Supplied data:
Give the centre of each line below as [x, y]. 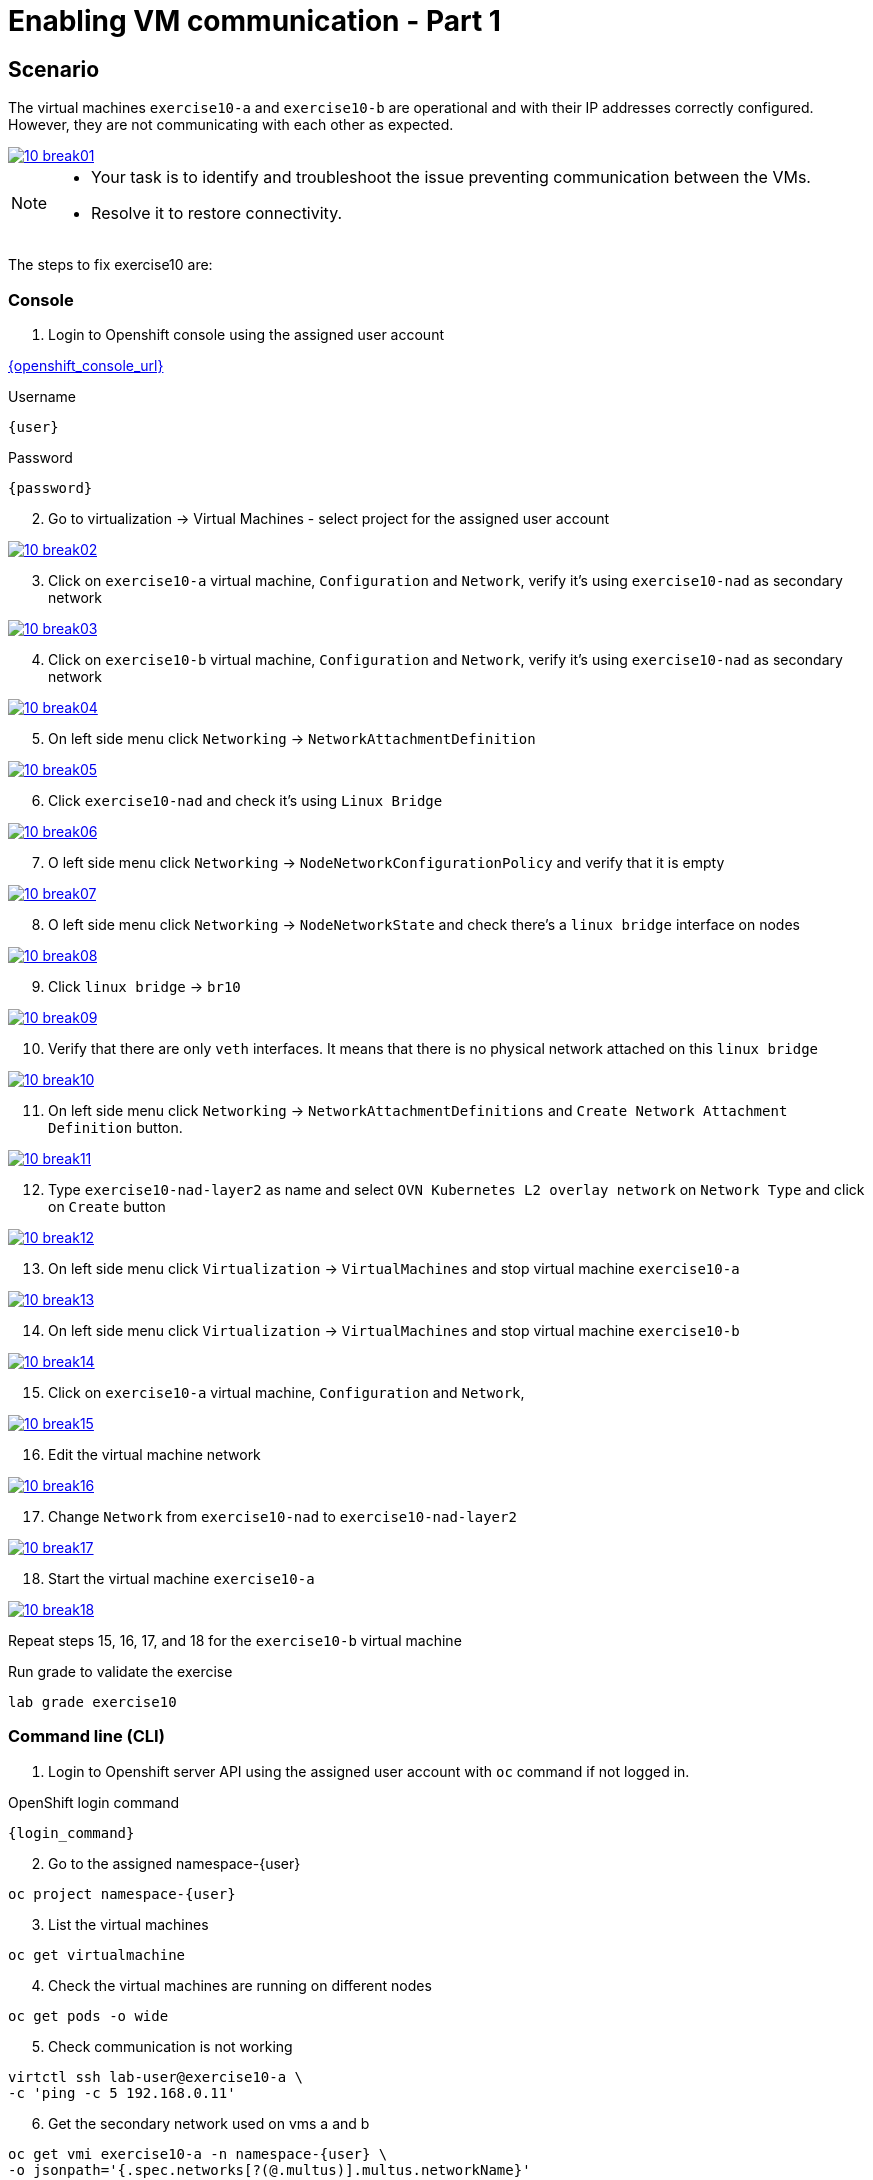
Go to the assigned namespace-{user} [174, 1863]
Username [42, 396]
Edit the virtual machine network [154, 1454]
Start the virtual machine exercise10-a [181, 1578]
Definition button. [115, 1127]
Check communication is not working [170, 2046]
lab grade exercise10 [92, 1701]
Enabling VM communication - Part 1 [254, 21]
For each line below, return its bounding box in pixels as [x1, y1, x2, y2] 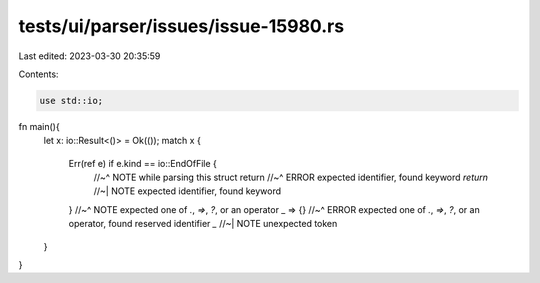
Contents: [18, 68, 59, 80]
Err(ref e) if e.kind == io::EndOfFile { [68, 157, 217, 169]
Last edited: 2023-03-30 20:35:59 [18, 50, 161, 62]
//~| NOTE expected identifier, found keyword [93, 185, 282, 197]
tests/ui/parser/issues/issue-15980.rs [18, 15, 345, 37]
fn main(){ [18, 120, 60, 132]
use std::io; [39, 95, 104, 106]
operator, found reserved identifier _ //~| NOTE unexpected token [68, 218, 338, 230]
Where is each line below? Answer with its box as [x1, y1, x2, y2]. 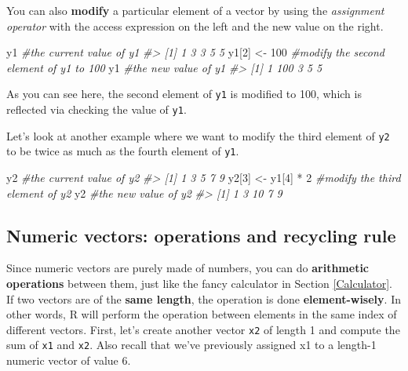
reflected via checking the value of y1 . [6, 101, 187, 118]
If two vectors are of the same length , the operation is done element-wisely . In [6, 290, 401, 307]
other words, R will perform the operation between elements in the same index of [6, 306, 397, 322]
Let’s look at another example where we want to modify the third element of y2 [6, 127, 390, 144]
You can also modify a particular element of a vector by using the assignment [6, 2, 384, 18]
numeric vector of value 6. [6, 352, 131, 369]
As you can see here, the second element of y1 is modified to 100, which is [6, 85, 362, 102]
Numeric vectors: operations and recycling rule [6, 223, 396, 247]
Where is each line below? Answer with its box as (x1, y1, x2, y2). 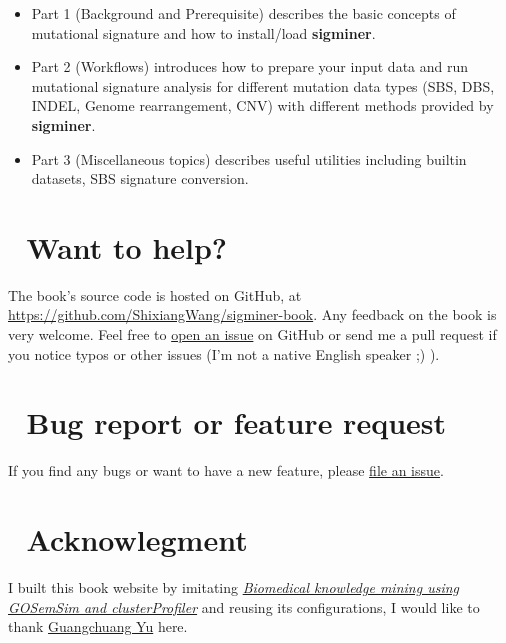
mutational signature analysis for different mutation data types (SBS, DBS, (31, 75, 495, 96)
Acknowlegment (26, 519, 248, 560)
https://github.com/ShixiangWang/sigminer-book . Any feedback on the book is (8, 304, 497, 325)
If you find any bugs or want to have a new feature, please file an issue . (8, 460, 444, 481)
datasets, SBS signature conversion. (31, 168, 249, 189)
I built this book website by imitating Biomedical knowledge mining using (8, 577, 459, 598)
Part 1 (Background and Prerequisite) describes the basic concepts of (31, 3, 456, 23)
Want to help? (26, 226, 228, 267)
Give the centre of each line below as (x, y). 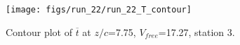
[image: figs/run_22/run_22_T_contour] (99, 10)
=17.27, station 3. (196, 31)
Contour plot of (39, 31)
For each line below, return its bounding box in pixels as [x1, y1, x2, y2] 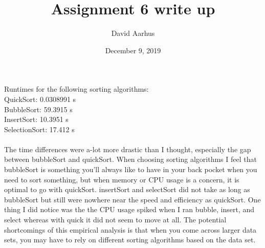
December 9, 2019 [105, 45, 161, 55]
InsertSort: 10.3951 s [4, 114, 69, 125]
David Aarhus [111, 28, 155, 38]
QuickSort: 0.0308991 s [4, 93, 76, 104]
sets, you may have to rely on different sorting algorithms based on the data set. [4, 234, 256, 245]
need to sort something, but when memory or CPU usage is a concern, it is [4, 174, 239, 184]
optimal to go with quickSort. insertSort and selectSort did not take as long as [4, 184, 250, 195]
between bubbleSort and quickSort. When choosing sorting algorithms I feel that [4, 154, 257, 164]
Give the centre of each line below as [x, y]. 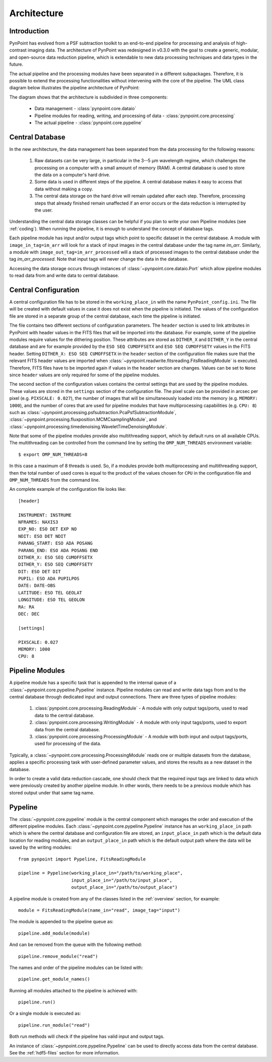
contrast [18, 50]
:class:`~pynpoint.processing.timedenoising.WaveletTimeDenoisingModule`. [88, 426]
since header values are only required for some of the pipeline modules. [85, 375]
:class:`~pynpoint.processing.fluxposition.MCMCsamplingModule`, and [83, 420]
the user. [44, 210]
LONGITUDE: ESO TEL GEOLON [52, 600]
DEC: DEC [29, 614]
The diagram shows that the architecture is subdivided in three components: [89, 97]
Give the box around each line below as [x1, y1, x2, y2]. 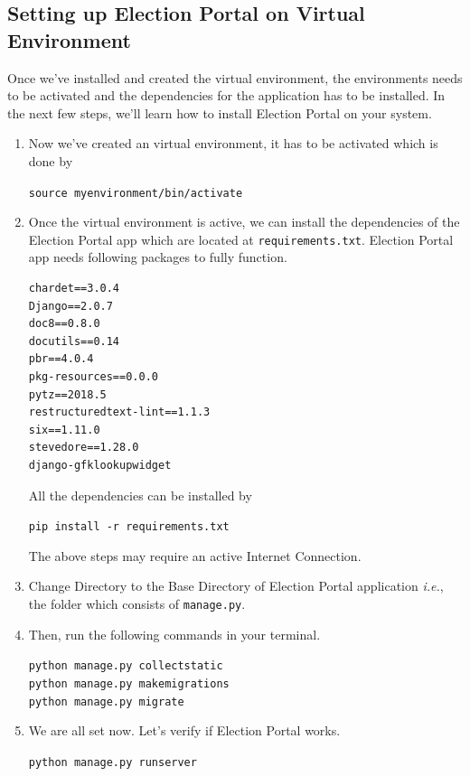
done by [28, 151, 73, 170]
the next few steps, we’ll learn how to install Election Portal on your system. [7, 103, 432, 122]
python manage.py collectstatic [28, 659, 223, 673]
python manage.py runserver [28, 755, 197, 769]
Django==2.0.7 [28, 299, 113, 313]
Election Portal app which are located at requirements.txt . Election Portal [28, 229, 454, 248]
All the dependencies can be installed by [28, 485, 252, 504]
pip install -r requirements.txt [28, 520, 230, 534]

Work instruction:
Verbatim output of the entries is required, with each image left out.

Written solution:
Give the centre of each line below as [x, y]. 
Go to the assigned namespace-{user} [174, 1863]
Username [42, 396]
Edit the virtual machine network [154, 1454]
Start the virtual machine exercise10-a [181, 1578]
Definition button. [115, 1127]
Check communication is not working [170, 2046]
lab grade exercise10 [92, 1701]
Enabling VM communication - Part 1 [254, 21]
For each line below, return its bounding box in pixels as [x1, y1, x2, y2] 
Contents: [18, 68, 59, 80]
Err(ref e) if e.kind == io::EndOfFile { [68, 157, 217, 169]
Last edited: 2023-03-30 20:35:59 [18, 50, 161, 62]
//~| NOTE expected identifier, found keyword [93, 185, 282, 197]
tests/ui/parser/issues/issue-15980.rs [18, 15, 345, 37]
fn main(){ [18, 120, 60, 132]
use std::io; [39, 95, 104, 106]
operator, found reserved identifier _ //~| NOTE unexpected token [68, 218, 338, 230]
Where is each line below? Answer with its box as [x1, y1, x2, y2]. 
reflected via checking the value of y1 . [6, 101, 187, 118]
If two vectors are of the same length , the operation is done element-wisely . In [6, 290, 401, 307]
other words, R will perform the operation between elements in the same index of [6, 306, 397, 322]
Let’s look at another example where we want to modify the third element of y2 [6, 127, 390, 144]
You can also modify a particular element of a vector by using the assignment [6, 2, 384, 18]
numeric vector of value 6. [6, 352, 131, 369]
As you can see here, the second element of y1 is modified to 100, which is [6, 85, 362, 102]
Numeric vectors: operations and recycling rule [6, 223, 396, 247]
Where is each line below? Answer with its box as (x1, y1, x2, y2). 
mutational signature analysis for different mutation data types (SBS, DBS, (31, 75, 495, 96)
Acknowlegment (26, 519, 248, 560)
https://github.com/ShixiangWang/sigminer-book . Any feedback on the book is (8, 304, 497, 325)
If you find any bugs or want to have a new feature, please file an issue . (8, 460, 444, 481)
datasets, SBS signature conversion. (31, 168, 249, 189)
I built this book website by imitating Biomedical knowledge mining using (8, 577, 459, 598)
Part 1 (Background and Prerequisite) describes the basic concepts of (31, 3, 456, 23)
Want to help? (26, 226, 228, 267)
Give the centre of each line below as (x, y). 
[image: figs/run_22/run_22_T_contour] (99, 10)
=17.27, station 3. (196, 31)
Contour plot of (39, 31)
For each line below, return its bounding box in pixels as [x1, y1, x2, y2] 
December 9, 2019 [105, 45, 161, 55]
InsertSort: 10.3951 s [4, 114, 69, 125]
David Aarhus [111, 28, 155, 38]
QuickSort: 0.0308991 s [4, 93, 76, 104]
sets, you may have to rely on different sorting algorithms based on the data set. [4, 234, 256, 245]
need to sort something, but when memory or CPU usage is a concern, it is [4, 174, 239, 184]
optimal to go with quickSort. insertSort and selectSort did not take as long as [4, 184, 250, 195]
between bubbleSort and quickSort. When choosing sorting algorithms I feel that [4, 154, 257, 164]
Give the centre of each line below as [x, y]. 
contrast [18, 50]
:class:`~pynpoint.processing.timedenoising.WaveletTimeDenoisingModule`. [88, 426]
since header values are only required for some of the pipeline modules. [85, 375]
:class:`~pynpoint.processing.fluxposition.MCMCsamplingModule`, and [83, 420]
the user. [44, 210]
LONGITUDE: ESO TEL GEOLON [52, 600]
DEC: DEC [29, 614]
The diagram shows that the architecture is subdivided in three components: [89, 97]
Give the box around each line below as [x1, y1, x2, y2]. 
done by [28, 151, 73, 170]
the next few steps, we’ll learn how to install Election Portal on your system. [7, 103, 432, 122]
python manage.py collectstatic [28, 659, 223, 673]
python manage.py runserver [28, 755, 197, 769]
Django==2.0.7 [28, 299, 113, 313]
Election Portal app which are located at requirements.txt . Election Portal [28, 229, 454, 248]
All the dependencies can be installed by [28, 485, 252, 504]
pip install -r requirements.txt [28, 520, 230, 534]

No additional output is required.